(EXERCISE INPUTS begins)

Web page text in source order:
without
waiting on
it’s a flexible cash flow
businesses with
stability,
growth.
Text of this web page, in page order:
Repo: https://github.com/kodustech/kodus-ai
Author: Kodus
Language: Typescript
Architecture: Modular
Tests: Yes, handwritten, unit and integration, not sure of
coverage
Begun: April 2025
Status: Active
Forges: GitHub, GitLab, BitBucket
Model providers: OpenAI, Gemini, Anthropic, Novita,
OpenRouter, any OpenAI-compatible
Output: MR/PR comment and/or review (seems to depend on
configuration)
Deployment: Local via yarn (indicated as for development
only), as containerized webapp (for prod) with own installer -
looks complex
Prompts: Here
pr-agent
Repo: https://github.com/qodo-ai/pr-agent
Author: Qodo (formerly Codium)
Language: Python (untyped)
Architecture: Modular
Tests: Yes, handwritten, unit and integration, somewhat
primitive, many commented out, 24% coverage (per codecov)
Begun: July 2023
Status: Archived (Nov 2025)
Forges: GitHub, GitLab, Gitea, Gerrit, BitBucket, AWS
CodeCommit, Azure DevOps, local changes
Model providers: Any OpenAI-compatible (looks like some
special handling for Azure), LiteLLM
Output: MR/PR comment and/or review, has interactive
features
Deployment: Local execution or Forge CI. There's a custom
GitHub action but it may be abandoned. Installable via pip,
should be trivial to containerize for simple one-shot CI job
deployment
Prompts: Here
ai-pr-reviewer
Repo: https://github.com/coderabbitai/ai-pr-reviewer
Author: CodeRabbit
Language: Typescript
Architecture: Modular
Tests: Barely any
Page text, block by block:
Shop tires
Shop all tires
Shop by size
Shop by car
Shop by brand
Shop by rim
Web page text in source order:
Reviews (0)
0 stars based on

(EXERCISE INPUTS ends)

* ACTIVITY
Take the line containing "Forges: GitHub, GitLab, BitBucket" as the start and the last line of the data as the end, and reproduce that range exactly.

* ANSWER SPACE
Forges: GitHub, GitLab, BitBucket
Model providers: OpenAI, Gemini, Anthropic, Novita,
OpenRouter, any OpenAI-compatible
Output: MR/PR comment and/or review (seems to depend on
configuration)
Deployment: Local via yarn (indicated as for development
only), as containerized webapp (for prod) with own installer -
looks complex
Prompts: Here
pr-agent
Repo: https://github.com/qodo-ai/pr-agent
Author: Qodo (formerly Codium)
Language: Python (untyped)
Architecture: Modular
Tests: Yes, handwritten, unit and integration, somewhat
primitive, many commented out, 24% coverage (per codecov)
Begun: July 2023
Status: Archived (Nov 2025)
Forges: GitHub, GitLab, Gitea, Gerrit, BitBucket, AWS
CodeCommit, Azure DevOps, local changes
Model providers: Any OpenAI-compatible (looks like some
special handling for Azure), LiteLLM
Output: MR/PR comment and/or review, has interactive
features
Deployment: Local execution or Forge CI. There's a custom
GitHub action but it may be abandoned. Installable via pip,
should be trivial to containerize for simple one-shot CI job
deployment
Prompts: Here
ai-pr-reviewer
Repo: https://github.com/coderabbitai/ai-pr-reviewer
Author: CodeRabbit
Language: Typescript
Architecture: Modular
Tests: Barely any
Page text, block by block:
Shop tires
Shop all tires
Shop by size
Shop by car
Shop by brand
Shop by rim
Web page text in source order:
Reviews (0)
0 stars based on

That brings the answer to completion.